Third, the question of whether the use of one section was necessary to the effectual enjoyment of the other did not depend on the business needs of the ratepayer and the uses which, for its own purposes, it chose to make of the property, but instead depended on the objectively ascertainable character of the property. Geographically separate premises could not be valued as one hereditament simply because the ratepayer chose to link its use of one with its use of the other: Bank of Scotland v Assessor for Edinburgh (1890) 17 R 839 and (1891) 18 R 936, University of Glasgow v Assessor for Glasgow 1952 SC 504, Midlothian Assessor v Buccleuch Estates Ltd [1962] RA 257, Hambleton District Council v Buxted Poultry Ltd [1993] AC 369 and Burn Stewart Distillers plc v Lanarkshire Valuation Joint Board [2001] RA 110 applied.

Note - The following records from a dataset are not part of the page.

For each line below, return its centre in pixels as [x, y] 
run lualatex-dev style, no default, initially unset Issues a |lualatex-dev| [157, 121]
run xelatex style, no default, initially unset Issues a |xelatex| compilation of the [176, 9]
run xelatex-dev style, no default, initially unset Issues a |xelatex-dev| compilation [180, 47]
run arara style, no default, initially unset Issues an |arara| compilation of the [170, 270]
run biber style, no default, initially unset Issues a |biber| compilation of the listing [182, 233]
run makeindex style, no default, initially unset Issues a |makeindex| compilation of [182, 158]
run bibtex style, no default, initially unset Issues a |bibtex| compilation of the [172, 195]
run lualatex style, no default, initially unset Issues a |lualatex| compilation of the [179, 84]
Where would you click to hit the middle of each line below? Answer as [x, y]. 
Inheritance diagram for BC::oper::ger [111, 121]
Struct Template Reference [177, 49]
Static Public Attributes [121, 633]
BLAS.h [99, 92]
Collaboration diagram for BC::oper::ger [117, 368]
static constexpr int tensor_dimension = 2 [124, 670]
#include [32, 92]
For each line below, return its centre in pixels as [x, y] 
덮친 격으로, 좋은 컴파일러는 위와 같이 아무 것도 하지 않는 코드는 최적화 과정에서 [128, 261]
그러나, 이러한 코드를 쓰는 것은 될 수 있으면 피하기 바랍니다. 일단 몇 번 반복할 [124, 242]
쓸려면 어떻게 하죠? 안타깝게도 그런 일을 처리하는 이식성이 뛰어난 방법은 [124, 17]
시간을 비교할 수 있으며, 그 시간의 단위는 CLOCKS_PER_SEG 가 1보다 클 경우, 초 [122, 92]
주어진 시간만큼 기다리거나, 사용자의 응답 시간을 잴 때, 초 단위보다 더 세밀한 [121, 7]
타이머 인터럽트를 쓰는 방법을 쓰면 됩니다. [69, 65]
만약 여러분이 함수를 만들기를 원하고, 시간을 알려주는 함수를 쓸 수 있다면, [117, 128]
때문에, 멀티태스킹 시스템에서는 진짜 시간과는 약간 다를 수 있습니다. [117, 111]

(2) While the application of those principles could not be a mere mechanical exercise, and would commonly call for a factual judgment on the part of the valuer and the exercise of a large measure of professional common sense, the tribunal was not free to give such weight as it chose to the functional test or to allow the business choices of the occupier to determine the bounds of the hereditament. Although both the geographical and functional principle required an evaluation of the facts by the tribunal of fact, the relationship between them was not itself a question of fact but was a question of principle to be resolved by the application of the three tests set out above, with the geographical having primacy. The concept of fairness had no place in applying the three principles, which provided straightforward and workable guidance that was consistent with the underlying theory of rating law that rates were a tax on a ratepayer’s property and not on its business. It was important to proceed by reference to clear and principled rules which were capable of uniform application.

(3) In the instant case, the Upper Tribunal had applied neither a geographical test nor a functional one. It had not asked whether the possession of both floors was necessary to the enjoyment of either, or whether they could be let separately, or whether they intercommunicated. It had erred in taking the view that, when separate premises were located in the same building, the geographical test should not be applied. It had therefore failed to ask whether the alleged single hereditament could be “ringed around on a plan”, the answer to which would have been negative. Its approach introduced an arbitrary distinction between horizontal and vertical separation which responded to no discernible principle. In order to pass from the second to the sixth floor, it was necessary to leave the demised premises and pass over common parts over which the respondent had a licence no right of possession. That was no different, either geographically or functionally, from leaving one building, crossing land belonging to someone else and entering another building under the same occupation. The respondent had two distinct taxable properties in the same way as it would have done had they been on opposite sides of the street. The premises demised to the respondent on the second and sixth floors of the building should accordingly be entered in the rating list as separate hereditaments: Gilbert distinguished.

Per curiam: Although the present case was concerned with non-contiguous floors of a building, it was not necessarily the case, unless the two spaces directly intercommunicated, that vertically or horizontally contiguous spaces in the same building should fall to be treated as one hereditament.

Timothy Morshead QC and Daniel Kolinsky QC (instructed by the legal department of HM Revenue and Customs) appeared for the appellant; David Forsdick (instructed by the Attorney-General) appeared as advocate to the court; the respondent did not appear and was not represented.